Task requirements
Read through the data and report every line in which the word "assembler" occurs.

Listed entries
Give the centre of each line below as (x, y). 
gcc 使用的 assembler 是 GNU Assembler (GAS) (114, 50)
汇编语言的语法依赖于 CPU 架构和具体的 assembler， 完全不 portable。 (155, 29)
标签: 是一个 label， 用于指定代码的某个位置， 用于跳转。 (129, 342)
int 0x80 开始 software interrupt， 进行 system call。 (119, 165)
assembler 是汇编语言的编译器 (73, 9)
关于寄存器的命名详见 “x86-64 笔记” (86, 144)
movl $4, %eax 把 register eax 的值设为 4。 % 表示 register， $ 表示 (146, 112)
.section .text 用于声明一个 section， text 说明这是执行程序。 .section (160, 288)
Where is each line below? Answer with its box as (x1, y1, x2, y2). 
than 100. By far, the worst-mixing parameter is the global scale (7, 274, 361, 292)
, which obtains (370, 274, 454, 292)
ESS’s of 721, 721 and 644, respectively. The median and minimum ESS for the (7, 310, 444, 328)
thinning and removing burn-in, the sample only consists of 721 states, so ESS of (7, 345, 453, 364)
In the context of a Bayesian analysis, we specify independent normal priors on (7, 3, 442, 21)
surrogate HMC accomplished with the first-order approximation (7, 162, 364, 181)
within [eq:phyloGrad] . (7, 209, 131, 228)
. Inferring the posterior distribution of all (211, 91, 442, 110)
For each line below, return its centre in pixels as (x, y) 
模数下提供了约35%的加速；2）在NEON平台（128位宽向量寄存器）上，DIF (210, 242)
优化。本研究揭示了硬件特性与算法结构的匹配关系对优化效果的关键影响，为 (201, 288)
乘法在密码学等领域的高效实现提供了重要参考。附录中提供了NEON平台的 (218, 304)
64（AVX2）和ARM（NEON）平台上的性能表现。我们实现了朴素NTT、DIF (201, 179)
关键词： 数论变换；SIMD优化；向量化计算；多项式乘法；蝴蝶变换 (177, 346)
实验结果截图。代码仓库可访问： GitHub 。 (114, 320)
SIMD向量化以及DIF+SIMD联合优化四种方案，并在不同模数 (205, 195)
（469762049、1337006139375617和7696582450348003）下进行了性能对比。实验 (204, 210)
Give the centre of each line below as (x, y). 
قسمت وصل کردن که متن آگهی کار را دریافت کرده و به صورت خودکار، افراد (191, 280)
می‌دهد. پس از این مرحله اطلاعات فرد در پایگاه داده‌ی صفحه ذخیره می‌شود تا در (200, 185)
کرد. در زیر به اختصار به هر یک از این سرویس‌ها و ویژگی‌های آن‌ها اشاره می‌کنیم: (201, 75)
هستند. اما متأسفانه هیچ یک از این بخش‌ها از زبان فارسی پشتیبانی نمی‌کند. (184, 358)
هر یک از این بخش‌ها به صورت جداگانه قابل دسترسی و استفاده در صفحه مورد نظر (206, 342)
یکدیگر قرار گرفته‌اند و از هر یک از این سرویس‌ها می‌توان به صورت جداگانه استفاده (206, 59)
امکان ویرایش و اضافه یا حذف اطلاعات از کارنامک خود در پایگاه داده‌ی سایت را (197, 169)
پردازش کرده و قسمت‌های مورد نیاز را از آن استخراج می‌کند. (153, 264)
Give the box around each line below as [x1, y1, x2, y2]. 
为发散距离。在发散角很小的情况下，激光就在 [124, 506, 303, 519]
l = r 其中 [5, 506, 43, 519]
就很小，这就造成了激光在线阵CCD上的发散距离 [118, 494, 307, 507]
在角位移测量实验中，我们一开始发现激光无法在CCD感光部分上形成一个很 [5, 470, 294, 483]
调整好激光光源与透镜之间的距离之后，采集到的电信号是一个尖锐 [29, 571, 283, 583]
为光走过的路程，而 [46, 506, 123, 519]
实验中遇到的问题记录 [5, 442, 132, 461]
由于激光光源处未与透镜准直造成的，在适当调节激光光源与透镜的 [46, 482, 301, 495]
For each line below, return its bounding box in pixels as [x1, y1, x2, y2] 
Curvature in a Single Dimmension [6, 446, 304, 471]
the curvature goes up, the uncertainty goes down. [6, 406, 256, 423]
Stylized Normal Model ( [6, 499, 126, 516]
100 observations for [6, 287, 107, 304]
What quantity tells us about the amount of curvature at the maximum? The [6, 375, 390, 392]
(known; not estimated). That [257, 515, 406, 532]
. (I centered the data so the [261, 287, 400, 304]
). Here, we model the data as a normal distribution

Answer box
gcc 使用的 assembler 是 GNU Assembler (GAS) (114, 50)
汇编语言的语法依赖于 CPU 架构和具体的 assembler， 完全不 portable。 (155, 29)
assembler 是汇编语言的编译器 (73, 9)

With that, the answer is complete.